I came upstairs to the playroom around 7pm and found Jacob setting up Vanished Planet for a solitaire playing. I offered to join him and he kindly accepted the offer. We decided to play with the expansion rules, which add some very interesting racial advantages to the game.

I went to mention first how stellar the support is for Vanished Planet. I received an email late last year indicating that they had completed an expansion to the game. The asked if I would like it sent to me for free. Well, sure! A few weeks later an envelope arrived with a rules sheet and color cards with the racial advantages. Hopefully their strong showing as the best family game of the year in the Games 100 2004 list is helping clear their inventory and, hopefully, lead to more games in the future from this company.

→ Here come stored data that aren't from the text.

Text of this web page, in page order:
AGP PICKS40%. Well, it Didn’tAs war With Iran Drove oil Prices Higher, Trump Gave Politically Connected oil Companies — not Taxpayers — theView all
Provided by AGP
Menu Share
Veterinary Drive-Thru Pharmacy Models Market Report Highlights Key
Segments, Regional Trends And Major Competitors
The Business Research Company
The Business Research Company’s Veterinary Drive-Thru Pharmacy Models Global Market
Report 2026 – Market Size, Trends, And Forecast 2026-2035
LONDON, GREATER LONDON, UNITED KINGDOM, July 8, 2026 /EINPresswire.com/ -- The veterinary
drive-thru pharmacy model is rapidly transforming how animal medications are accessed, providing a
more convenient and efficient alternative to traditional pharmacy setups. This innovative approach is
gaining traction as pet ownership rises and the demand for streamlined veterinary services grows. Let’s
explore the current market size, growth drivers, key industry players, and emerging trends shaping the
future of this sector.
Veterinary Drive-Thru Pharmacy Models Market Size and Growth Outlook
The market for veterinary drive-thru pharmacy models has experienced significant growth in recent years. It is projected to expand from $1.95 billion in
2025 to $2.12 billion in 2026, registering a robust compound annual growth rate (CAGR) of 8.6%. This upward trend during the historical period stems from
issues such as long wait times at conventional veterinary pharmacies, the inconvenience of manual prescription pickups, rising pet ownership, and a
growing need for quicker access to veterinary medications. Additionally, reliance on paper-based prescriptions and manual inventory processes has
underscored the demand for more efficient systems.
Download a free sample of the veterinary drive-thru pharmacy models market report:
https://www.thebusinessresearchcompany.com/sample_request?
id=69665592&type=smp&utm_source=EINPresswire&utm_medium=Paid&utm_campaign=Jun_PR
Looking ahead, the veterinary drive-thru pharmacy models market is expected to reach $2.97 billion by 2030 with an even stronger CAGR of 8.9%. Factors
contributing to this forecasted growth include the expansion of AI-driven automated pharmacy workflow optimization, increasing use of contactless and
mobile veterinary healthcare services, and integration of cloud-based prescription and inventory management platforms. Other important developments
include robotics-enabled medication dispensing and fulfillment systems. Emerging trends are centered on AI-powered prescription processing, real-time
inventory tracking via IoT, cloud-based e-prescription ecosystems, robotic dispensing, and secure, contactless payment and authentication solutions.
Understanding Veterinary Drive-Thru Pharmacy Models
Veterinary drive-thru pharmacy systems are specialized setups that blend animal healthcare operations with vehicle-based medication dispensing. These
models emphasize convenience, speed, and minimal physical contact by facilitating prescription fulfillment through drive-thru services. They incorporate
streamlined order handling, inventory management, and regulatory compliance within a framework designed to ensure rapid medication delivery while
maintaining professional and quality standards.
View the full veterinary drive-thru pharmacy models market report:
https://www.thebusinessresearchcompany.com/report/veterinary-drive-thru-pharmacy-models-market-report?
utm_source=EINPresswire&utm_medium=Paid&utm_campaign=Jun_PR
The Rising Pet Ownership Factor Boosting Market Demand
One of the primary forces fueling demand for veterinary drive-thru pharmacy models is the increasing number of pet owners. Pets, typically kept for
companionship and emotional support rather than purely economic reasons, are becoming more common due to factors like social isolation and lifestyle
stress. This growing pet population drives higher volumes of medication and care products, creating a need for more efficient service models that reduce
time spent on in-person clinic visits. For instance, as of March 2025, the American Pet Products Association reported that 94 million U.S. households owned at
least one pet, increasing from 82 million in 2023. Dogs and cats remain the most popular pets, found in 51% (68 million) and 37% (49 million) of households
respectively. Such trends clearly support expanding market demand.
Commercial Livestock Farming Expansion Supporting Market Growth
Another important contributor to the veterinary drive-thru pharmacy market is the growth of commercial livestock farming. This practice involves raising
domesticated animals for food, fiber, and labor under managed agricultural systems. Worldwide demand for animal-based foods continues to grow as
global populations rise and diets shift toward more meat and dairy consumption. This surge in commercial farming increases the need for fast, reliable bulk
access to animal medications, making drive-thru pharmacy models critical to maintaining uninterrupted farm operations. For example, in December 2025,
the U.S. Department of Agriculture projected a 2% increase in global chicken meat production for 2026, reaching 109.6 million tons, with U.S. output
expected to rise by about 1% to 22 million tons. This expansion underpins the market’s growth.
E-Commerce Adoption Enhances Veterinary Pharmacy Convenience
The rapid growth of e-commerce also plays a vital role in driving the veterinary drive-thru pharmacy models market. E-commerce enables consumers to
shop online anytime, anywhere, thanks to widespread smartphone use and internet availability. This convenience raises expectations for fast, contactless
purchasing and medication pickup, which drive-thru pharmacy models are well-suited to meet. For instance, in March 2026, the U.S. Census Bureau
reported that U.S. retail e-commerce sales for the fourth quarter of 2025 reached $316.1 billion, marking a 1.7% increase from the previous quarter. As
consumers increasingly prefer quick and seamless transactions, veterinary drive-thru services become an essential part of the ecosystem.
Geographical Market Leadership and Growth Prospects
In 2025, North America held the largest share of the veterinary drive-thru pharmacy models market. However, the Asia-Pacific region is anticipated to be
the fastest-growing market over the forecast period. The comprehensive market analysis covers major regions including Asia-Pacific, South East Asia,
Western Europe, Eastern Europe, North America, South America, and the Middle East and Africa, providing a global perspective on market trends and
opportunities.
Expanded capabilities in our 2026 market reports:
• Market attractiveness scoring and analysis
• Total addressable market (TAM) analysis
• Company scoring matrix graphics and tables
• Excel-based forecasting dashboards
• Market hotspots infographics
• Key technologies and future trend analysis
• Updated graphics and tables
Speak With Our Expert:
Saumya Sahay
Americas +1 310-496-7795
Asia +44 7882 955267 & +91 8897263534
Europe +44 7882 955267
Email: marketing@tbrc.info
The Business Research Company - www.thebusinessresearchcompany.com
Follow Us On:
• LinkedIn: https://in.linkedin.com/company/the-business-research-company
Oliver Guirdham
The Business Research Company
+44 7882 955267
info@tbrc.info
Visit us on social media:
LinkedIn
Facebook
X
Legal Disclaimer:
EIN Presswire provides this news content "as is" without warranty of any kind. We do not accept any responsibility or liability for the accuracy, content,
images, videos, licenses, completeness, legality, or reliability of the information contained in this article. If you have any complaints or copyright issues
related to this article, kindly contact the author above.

The racial advantages are similar to those you'd find in Cosmic Encounter; in general they break the rules in some way that provides some uniqueness to the race. One nice twist is that each race has two abilities to choose from, with the stronger ability requiring a higher victory point total to win the game. I suspect that these haven been thoroughly playtested, though, as Jacob and I had a quite easy time winning the game. I chose the Meeyat - Industrialist benefit, giving me a total of 15 tags to place instead of the usual 10. This has the affect of a much higher resource production peak. The expansion rules allow you to tag anomalies, allowing instaneous travel between those tagged by players. This allowed me to tag them without giving up substantial resource production. Jacob played the Rikae, which meant his fleet came pre-equipped with a translocator. This allows him to teleport around the board, very useful for certain types of goals that come up.

We played with 4 creature growth cards in the event deck this time. Creature growth is also handled differently - instead of it growing all 6 tentacles with each growth card, you roll 3 dice to determine three different growths (therefore, it is possible for one to grow much faster than the others).

As I said, we won fairly easily. We always find ourselves buying a Comm Relay to get new goals after the satellites have been consumed by the creature. This seems to be a must-have to win the game. Next time we'll play with more creature growth cards - a great aspect of this game is that it allows you to easily scale the difficulty.

I'm upgrading my rating on the geek for this game to an 8.